I’m assuming some other cloudflare worker is acting nefariously and ruining it for the rest of us? How do we resolve this?

Welcome to the Cloudflare Community. :logodrop:

How do you know that your Cloudflare Worker isn’t considered nefarious and is the one ruining it for everyone else?

In all seriousness, if it is your site, you will need to find what rule is blocking your connecting and implement a means of exempting your own connections. If it is not your site, you will need to coordinate with the site operator to achieve that same end, assuming that they are amenable to your goal.

re: How do you know that your Cloudflare Worker isn’t considered nefarious and is the one ruining it for everyone else?

Two reasons:

  1. I’m in a dev environment making 1 single request manually. So it’s hard to imagine this is a nefarious act.
  2. The website in question’s main purpose is to serve this JSON to API’s.

I’m not really asking for help, rather reporting a bug. Seems odd that cloudflare security measures are blocking my single request API call to a website where it’s main purpose is serving JSON to others.

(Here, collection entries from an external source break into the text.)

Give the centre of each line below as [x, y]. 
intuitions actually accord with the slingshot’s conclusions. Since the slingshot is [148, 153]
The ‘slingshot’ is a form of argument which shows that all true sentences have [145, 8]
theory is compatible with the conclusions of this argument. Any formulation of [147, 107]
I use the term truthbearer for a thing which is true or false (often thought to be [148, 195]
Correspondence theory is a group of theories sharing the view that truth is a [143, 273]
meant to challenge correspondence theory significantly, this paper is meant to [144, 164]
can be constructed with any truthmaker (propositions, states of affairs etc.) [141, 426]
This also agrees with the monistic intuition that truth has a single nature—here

Cloudflare doesn’t block anything. Site operators are the ones who configure their own Cloudflare rules and are the only ones who can share their reasons for choosing to reject your traffic.

I have traffic that originates at a location where the ISP offers no IPv6. That site uses Hurricane Electric Tunnel Broker to route its IPv6 traffic. Occasionally it results in access issues, some via Cloudflare tools. In the one instance I have encountered so far where the site used Cloudflare, the reason was clear because the page indicated that ASN6939 was blocked. Other sites aren’t as clear with their explanation. Google simply returns a 403 and lets you figure it out by yourself. Some Cloudflare messages are similarly vague.

The point is though, that it is a feature, not a bug. If you are confident that the behavior is not consistent with the wishes of the site operator, you should definitely get in contact with them, so they can correct their configuration. They may not be aware of the issue.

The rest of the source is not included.